The poetry I could take or leave, frankly; though I appreciated Lorde’s own interpretation of what it means to her in ‘Poetry is not a Luxury’. Tellingly, I found this engagement with the meaning of her poetry far more compelling than the poetry itself - Lorde’s greatest asset is her ability to articulate thoughts through essay and polemic.
Perhaps my favourite piece among these is ‘Uses of Anger’. It remains highly relevant (by contrast, pieces like ‘Scratching the Surface’, though still topical, felt more limited in scope).
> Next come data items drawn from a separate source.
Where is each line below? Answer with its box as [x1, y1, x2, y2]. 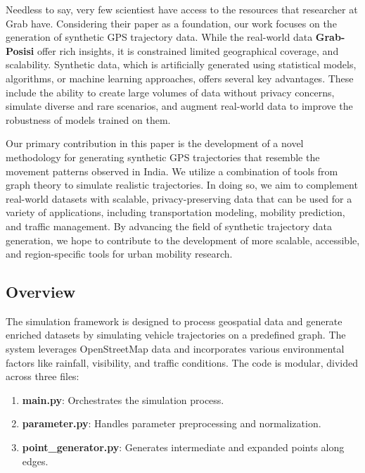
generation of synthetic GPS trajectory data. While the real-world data [6, 30, 313, 44]
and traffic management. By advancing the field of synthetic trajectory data [6, 218, 332, 233]
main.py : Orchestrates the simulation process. [22, 392, 224, 407]
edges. [22, 453, 49, 468]
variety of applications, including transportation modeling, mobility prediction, [6, 205, 345, 220]
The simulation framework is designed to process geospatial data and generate [6, 313, 342, 328]
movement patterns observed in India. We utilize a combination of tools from [6, 163, 338, 178]
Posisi [6, 43, 34, 58]
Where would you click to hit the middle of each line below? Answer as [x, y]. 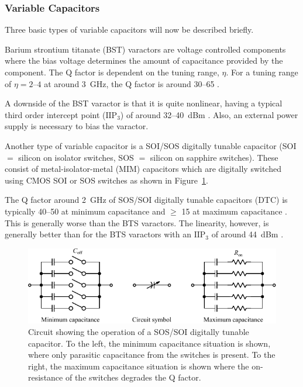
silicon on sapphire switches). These [214, 157]
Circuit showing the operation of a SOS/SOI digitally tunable [139, 332]
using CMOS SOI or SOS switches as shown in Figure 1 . [106, 180]
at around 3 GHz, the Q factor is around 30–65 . [132, 83]
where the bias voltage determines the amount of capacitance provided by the [144, 61]
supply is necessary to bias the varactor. [77, 126]
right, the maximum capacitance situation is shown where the [139, 366]
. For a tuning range [262, 72]
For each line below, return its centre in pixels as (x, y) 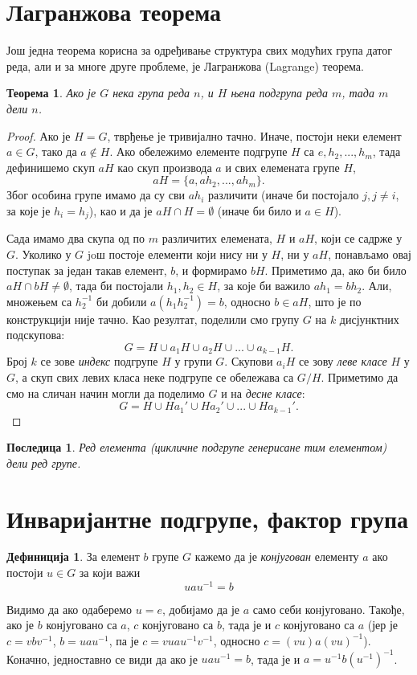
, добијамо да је (200, 609)
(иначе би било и (259, 210)
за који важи (110, 573)
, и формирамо (211, 270)
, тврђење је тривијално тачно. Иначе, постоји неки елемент (254, 135)
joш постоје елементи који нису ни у (177, 254)
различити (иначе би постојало (284, 195)
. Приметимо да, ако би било (335, 270)
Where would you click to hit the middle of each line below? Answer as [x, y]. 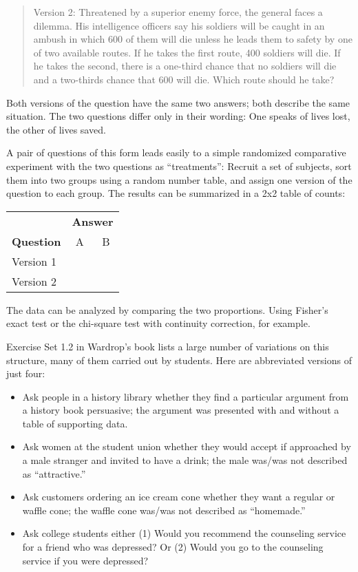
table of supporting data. [75, 423]
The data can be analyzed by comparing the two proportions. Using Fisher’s [167, 309]
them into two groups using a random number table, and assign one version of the [179, 179]
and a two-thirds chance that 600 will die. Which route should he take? [184, 79]
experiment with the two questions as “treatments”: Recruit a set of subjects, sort [179, 166]
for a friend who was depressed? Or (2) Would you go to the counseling [173, 547]
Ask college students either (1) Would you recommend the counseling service [184, 533]
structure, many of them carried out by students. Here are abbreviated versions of [179, 360]
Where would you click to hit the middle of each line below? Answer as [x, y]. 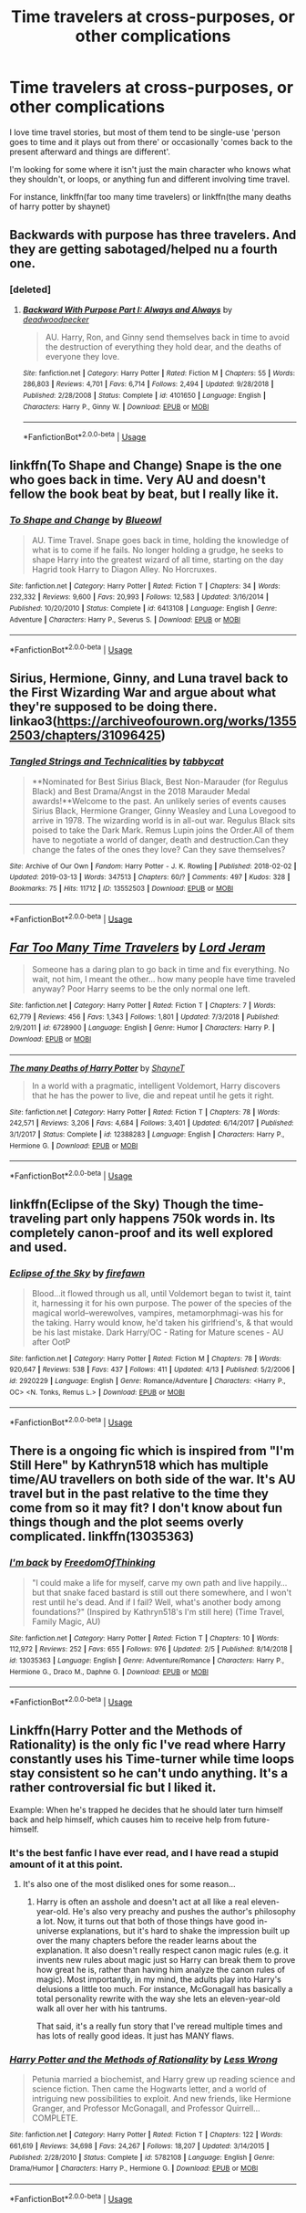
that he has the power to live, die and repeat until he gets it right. [153, 1095]
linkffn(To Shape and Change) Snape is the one [146, 466]
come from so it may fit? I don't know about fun [146, 1508]
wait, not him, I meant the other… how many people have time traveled [163, 979]
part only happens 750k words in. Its [169, 1219]
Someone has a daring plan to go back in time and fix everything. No [160, 969]
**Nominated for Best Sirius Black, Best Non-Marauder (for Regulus [160, 781]
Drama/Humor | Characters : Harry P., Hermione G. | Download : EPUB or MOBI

The other great addition here was two excellent introductions by Reni Eddo-Lodge and Sara Ahmed. -
There’s no one like Audre Lorde, living or dead. I read so much in the six years of my PhD program but there’s no doubt in my mind that her essays have had the most transformative & lasting influence on my life—my writing, my teaching, my sense of self, my relationships with others. I return to her again and again. Yesterday I finished an Alice Walker collection and in one of the essays Walker asks the reader to ask themselves, “What is my practice? What is steering this boat that is my fragile human life?” And as I thought about it, I realized that reading Lorde (and rereading her, teaching her, writing with her, talking to her in my head, reading her again) is one of my practices, one that steers the boat that is my fragile human life.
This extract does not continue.